::: Given data
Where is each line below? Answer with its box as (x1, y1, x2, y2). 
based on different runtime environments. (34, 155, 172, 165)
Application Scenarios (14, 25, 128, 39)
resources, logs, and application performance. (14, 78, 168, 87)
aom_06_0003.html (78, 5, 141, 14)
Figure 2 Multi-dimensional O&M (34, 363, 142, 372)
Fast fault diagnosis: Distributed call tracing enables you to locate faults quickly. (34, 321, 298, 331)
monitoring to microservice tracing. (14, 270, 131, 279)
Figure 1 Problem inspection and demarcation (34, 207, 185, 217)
::::::
::: Given data
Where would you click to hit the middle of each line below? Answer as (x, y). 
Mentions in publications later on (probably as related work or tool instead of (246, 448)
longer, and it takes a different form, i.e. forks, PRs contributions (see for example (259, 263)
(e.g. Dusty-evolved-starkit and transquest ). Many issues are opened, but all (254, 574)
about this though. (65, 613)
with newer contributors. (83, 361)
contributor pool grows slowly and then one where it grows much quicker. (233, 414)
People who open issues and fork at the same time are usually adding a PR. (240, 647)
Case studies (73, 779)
::::::
**Required work:** If a line of the entries contains "Figure", it counts; give the total of such lines and nothing more.

**Result:** 2